> What needs to be done
Below are some records. Retype exactly the lines from the one containing "Answers to everyday" through the one containing "was created. These", both included, skipping every picture.

*** Begin section ***

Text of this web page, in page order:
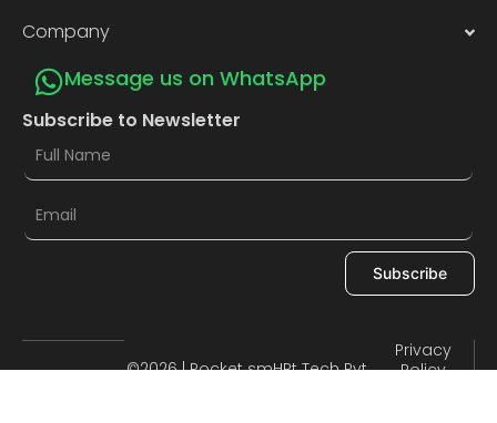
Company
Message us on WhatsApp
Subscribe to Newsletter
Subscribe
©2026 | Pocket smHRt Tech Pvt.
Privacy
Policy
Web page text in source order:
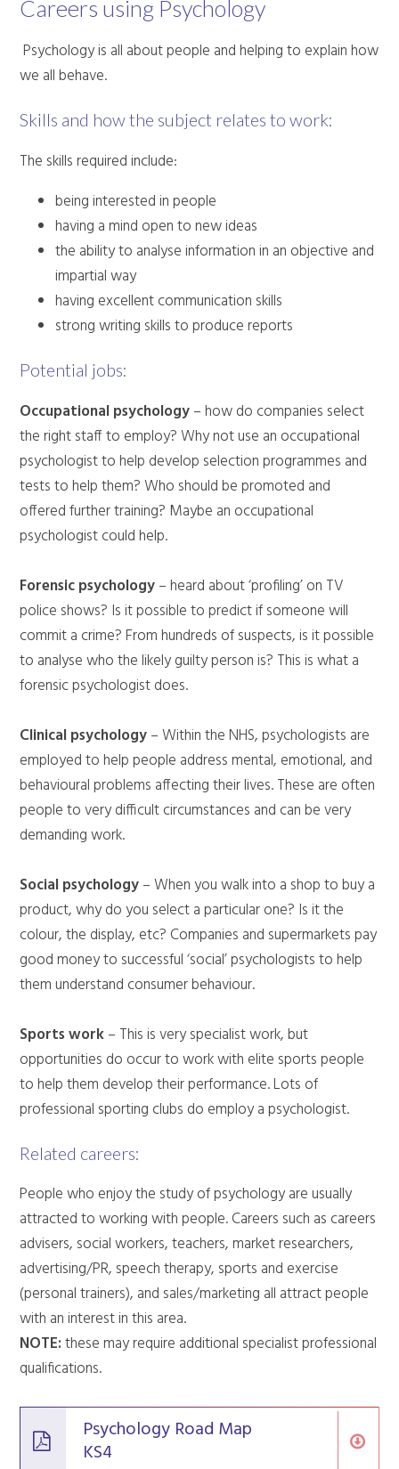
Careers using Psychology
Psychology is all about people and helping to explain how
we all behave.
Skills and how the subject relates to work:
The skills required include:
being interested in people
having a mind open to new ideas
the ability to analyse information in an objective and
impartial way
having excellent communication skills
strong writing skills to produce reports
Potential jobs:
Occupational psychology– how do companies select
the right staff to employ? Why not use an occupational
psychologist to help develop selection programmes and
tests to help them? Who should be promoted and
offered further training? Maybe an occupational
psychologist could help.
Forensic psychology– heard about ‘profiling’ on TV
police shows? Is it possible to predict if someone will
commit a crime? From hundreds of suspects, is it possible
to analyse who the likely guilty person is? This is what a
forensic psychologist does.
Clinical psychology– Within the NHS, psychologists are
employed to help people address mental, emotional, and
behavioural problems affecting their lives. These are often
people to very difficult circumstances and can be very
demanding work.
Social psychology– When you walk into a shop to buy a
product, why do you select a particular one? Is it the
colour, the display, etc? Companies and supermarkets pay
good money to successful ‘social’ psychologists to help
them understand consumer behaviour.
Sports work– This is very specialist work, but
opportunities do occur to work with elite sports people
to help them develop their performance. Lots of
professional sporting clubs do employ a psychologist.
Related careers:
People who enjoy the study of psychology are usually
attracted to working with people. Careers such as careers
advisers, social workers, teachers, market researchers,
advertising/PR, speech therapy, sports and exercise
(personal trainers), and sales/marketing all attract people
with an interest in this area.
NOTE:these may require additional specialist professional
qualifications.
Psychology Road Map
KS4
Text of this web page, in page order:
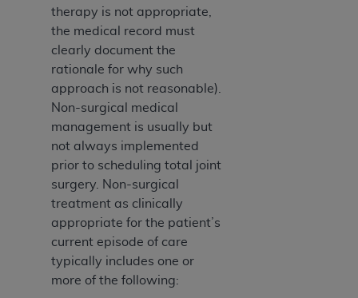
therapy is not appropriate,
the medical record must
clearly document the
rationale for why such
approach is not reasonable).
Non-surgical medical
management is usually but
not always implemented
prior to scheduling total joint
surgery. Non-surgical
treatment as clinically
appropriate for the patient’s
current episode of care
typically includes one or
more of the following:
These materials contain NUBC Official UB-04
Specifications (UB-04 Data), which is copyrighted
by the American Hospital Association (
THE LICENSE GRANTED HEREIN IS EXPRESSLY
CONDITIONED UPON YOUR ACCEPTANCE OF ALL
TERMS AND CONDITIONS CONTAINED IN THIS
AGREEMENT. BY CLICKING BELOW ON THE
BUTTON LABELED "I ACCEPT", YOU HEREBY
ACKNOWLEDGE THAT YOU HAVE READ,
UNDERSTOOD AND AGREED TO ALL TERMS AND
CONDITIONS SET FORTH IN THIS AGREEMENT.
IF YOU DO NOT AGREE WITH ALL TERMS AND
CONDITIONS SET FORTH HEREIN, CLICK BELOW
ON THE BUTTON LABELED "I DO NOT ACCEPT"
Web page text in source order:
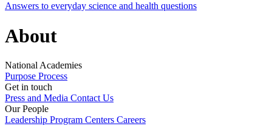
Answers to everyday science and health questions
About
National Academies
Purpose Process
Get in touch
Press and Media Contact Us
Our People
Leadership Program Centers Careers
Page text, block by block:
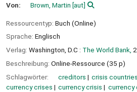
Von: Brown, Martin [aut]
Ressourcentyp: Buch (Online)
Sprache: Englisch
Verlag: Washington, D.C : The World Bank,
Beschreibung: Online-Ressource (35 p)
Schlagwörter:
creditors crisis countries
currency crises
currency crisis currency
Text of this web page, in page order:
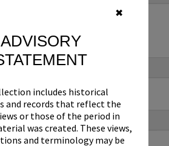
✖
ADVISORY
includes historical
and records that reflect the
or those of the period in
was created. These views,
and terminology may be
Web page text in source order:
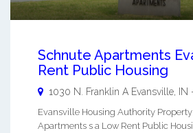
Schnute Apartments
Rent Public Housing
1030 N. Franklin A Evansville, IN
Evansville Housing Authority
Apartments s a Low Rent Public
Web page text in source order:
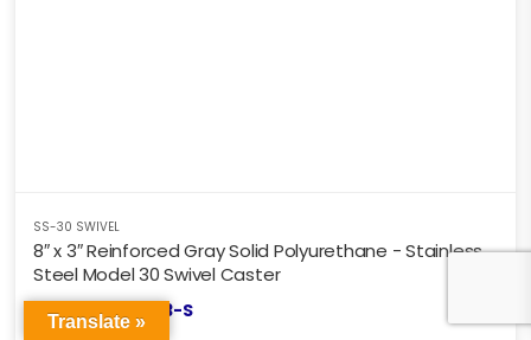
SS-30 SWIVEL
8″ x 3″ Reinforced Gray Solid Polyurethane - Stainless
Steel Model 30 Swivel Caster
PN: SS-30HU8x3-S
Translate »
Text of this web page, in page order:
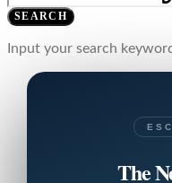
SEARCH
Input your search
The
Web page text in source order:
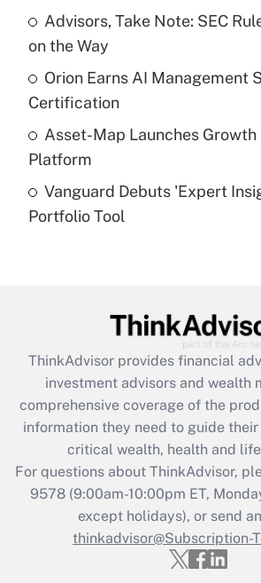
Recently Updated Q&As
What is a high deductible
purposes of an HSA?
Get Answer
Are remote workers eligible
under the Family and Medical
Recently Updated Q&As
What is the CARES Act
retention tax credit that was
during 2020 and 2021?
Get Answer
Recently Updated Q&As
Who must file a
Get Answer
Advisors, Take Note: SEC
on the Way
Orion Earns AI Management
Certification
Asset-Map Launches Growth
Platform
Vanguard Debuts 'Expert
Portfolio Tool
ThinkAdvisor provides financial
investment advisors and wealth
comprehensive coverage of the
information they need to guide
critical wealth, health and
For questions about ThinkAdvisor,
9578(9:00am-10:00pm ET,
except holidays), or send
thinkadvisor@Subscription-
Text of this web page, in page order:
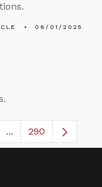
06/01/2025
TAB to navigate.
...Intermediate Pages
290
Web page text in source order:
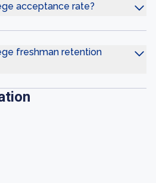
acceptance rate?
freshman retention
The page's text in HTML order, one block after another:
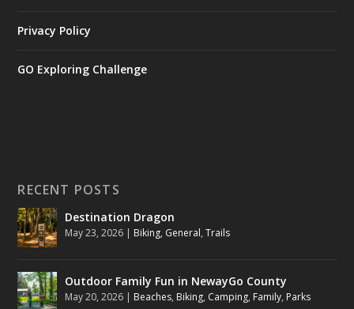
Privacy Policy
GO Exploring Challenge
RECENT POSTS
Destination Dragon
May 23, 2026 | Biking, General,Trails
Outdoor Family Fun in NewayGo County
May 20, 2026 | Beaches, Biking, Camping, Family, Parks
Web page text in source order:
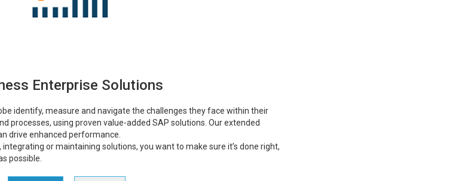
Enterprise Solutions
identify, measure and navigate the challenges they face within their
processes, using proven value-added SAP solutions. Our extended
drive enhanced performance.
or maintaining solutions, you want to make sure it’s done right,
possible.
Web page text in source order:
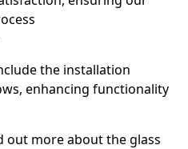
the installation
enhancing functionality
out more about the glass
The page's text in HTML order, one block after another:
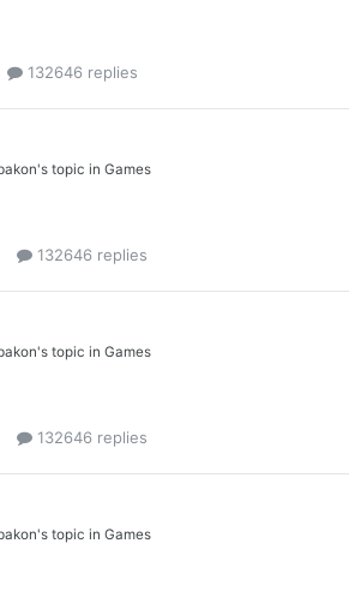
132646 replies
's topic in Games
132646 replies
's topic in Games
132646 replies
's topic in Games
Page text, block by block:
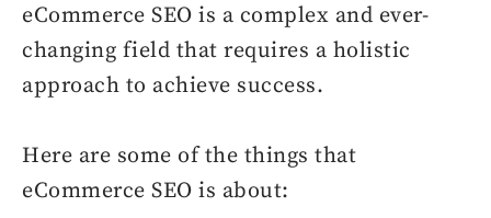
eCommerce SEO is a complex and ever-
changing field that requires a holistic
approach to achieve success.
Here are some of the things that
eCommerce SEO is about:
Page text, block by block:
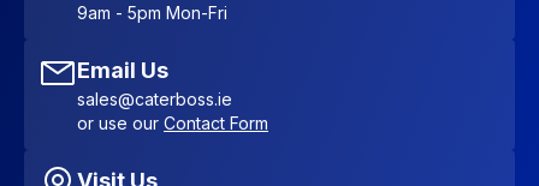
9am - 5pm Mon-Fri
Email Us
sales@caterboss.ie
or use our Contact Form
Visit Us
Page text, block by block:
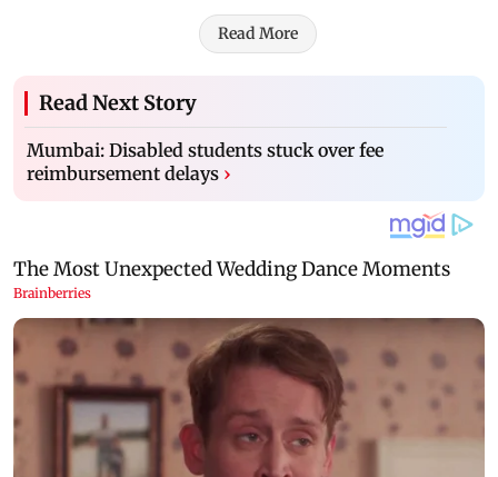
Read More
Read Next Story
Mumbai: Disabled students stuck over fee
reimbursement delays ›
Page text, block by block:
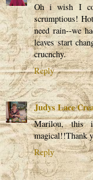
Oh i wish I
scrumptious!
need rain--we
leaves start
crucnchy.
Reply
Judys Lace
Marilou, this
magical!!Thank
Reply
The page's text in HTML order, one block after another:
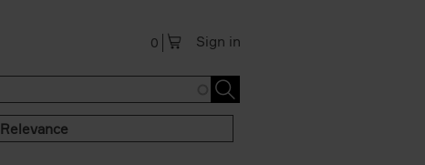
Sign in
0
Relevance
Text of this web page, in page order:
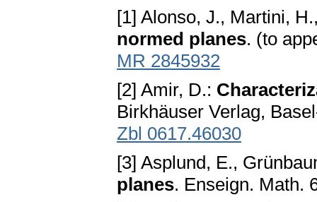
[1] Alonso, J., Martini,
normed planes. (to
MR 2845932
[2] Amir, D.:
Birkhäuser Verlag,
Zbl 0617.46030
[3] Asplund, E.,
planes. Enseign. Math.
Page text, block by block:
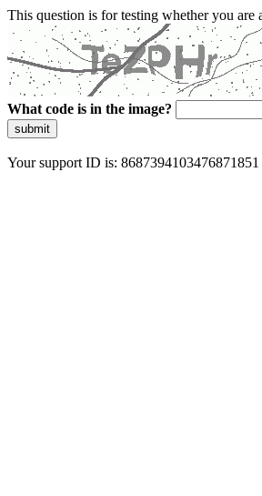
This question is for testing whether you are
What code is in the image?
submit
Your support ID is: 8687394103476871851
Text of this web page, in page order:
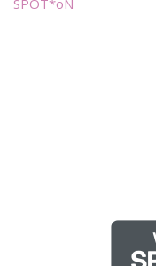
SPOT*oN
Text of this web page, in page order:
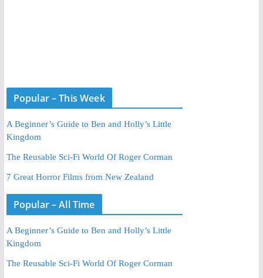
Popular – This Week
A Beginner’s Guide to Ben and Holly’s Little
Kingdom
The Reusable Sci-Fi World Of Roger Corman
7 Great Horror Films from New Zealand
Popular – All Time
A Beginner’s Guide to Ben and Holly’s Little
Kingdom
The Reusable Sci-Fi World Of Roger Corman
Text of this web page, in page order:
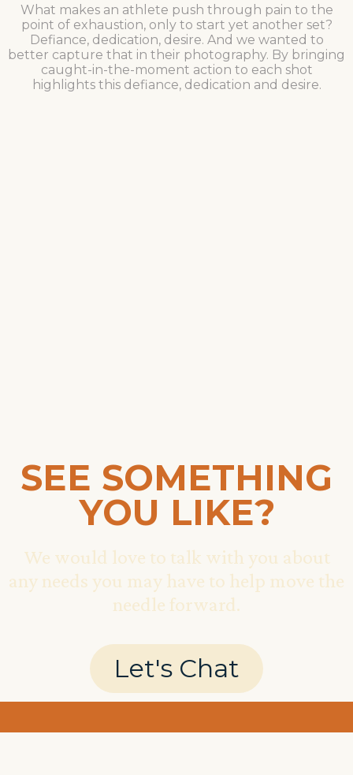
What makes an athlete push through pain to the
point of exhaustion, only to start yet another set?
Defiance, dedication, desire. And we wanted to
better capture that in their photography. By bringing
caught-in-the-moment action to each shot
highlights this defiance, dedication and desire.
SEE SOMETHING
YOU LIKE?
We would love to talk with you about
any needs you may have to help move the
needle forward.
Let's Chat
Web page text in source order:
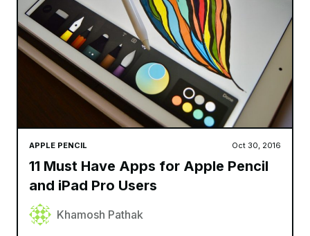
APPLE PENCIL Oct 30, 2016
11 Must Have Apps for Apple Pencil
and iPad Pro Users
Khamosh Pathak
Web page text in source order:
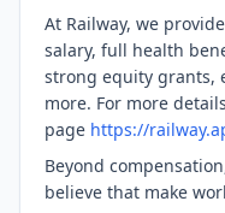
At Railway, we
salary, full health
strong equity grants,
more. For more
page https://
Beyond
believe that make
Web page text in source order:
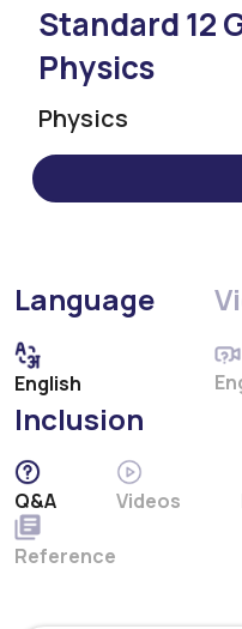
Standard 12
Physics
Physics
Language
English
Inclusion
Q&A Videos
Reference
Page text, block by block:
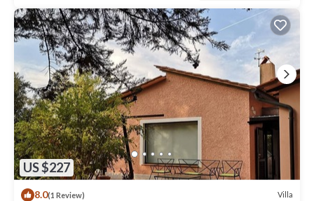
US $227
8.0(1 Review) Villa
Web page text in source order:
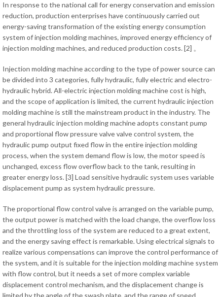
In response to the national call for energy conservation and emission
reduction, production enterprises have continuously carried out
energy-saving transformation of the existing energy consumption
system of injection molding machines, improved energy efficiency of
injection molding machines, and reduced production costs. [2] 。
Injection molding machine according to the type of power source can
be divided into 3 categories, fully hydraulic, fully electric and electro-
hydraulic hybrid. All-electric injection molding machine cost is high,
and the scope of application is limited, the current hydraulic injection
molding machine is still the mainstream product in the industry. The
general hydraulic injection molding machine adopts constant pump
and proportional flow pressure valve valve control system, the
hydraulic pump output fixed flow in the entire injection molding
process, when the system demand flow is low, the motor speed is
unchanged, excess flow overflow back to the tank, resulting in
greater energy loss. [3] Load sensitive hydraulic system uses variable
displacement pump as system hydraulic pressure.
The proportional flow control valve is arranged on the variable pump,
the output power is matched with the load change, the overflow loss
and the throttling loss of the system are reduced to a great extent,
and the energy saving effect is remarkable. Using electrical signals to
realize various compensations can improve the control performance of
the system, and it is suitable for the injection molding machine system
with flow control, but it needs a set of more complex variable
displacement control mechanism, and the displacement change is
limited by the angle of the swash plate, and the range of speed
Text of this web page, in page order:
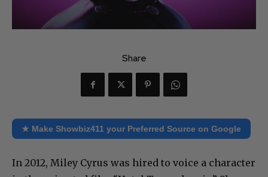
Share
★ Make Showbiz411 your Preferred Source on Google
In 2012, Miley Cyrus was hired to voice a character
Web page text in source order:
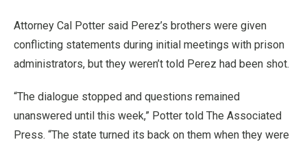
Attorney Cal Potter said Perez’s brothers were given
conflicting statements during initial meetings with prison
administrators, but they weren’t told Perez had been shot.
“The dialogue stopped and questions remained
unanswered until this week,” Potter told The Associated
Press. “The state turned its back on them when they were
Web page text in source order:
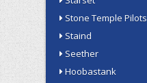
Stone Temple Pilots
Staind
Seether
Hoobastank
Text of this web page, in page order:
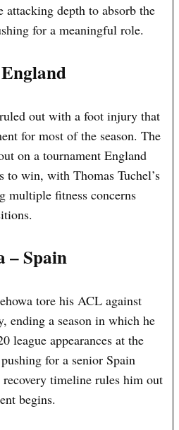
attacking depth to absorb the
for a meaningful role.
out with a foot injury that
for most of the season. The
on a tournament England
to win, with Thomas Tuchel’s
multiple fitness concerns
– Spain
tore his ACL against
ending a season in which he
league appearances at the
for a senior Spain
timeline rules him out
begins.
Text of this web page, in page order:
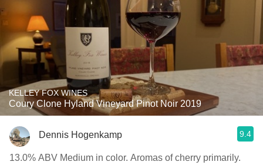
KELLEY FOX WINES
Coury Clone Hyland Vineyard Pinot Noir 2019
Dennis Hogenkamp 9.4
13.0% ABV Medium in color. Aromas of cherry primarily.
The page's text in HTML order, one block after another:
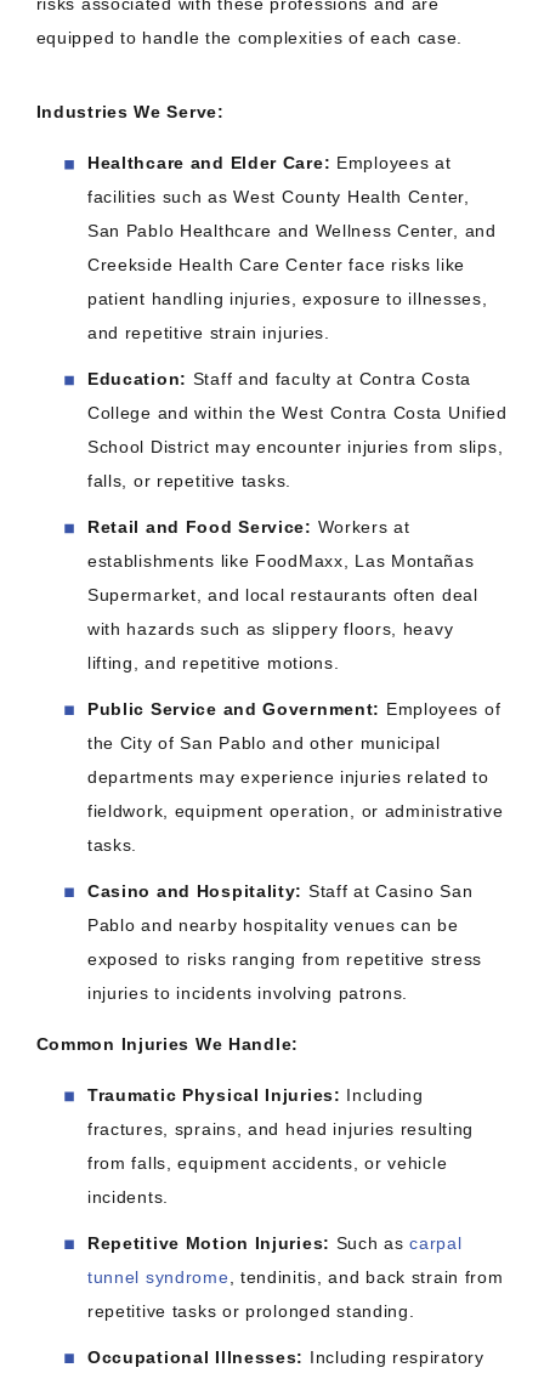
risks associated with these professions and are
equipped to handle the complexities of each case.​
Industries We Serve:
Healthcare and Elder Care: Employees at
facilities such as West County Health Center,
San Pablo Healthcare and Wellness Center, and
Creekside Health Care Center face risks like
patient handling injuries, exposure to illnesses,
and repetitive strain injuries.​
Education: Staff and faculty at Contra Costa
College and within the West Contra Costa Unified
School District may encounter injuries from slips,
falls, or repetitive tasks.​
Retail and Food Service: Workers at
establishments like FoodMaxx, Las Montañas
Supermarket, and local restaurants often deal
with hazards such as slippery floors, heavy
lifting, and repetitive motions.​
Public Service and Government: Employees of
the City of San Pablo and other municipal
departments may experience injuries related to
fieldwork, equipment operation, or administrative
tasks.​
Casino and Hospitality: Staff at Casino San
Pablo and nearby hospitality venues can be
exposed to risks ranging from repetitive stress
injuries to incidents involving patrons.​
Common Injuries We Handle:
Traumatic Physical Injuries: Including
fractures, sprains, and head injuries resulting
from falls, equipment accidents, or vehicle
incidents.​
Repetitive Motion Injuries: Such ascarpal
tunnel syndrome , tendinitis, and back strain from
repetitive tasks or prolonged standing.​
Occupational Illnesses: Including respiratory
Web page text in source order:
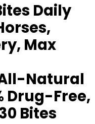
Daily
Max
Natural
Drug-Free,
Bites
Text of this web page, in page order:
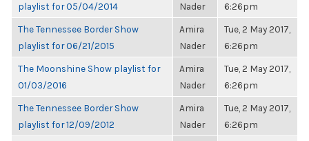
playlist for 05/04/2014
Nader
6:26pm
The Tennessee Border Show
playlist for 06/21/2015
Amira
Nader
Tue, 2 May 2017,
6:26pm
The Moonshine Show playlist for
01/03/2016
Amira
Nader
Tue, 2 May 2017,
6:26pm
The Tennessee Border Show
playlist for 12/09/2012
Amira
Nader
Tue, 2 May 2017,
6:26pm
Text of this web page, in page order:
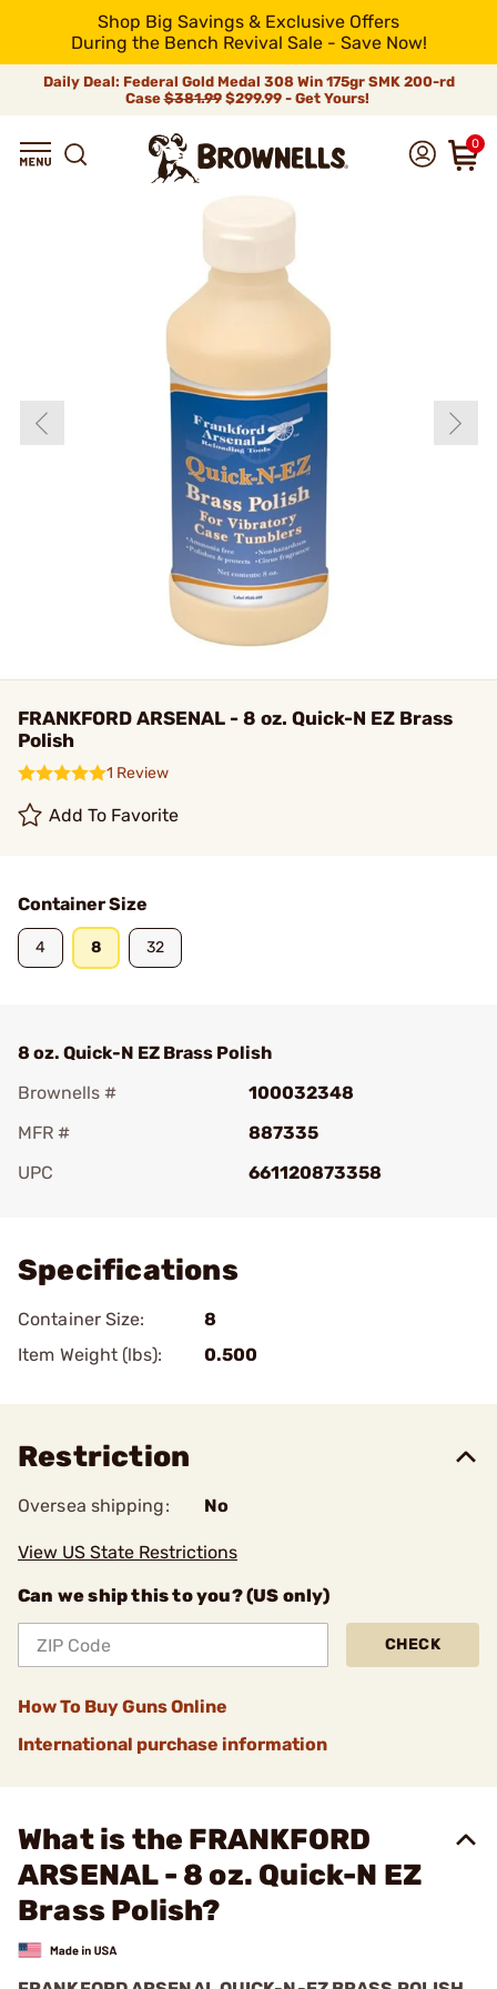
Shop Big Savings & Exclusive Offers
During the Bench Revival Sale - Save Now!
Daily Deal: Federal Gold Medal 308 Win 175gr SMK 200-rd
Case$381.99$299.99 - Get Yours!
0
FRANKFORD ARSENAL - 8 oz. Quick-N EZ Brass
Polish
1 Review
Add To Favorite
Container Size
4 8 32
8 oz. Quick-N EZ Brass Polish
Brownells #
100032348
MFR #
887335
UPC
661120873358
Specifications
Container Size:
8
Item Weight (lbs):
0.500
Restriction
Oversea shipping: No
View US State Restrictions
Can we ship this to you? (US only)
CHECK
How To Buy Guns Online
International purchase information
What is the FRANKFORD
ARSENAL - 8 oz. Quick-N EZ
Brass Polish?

*** End section ***

> Task output
Answers to everyday science and health questions
About
National Academies
Purpose Process
Get in touch
Press and Media Contact Us
Our People
Leadership Program Centers Careers
Page text, block by block:
Von: Brown, Martin [aut]
Ressourcentyp: Buch (Online)
Sprache: Englisch
Verlag: Washington, D.C : The World Bank,
Beschreibung: Online-Ressource (35 p)
Schlagwörter:
creditors crisis countries
currency crises
currency crisis currency
Text of this web page, in page order:
✖
ADVISORY
includes historical
and records that reflect the
or those of the period in
was created. These views,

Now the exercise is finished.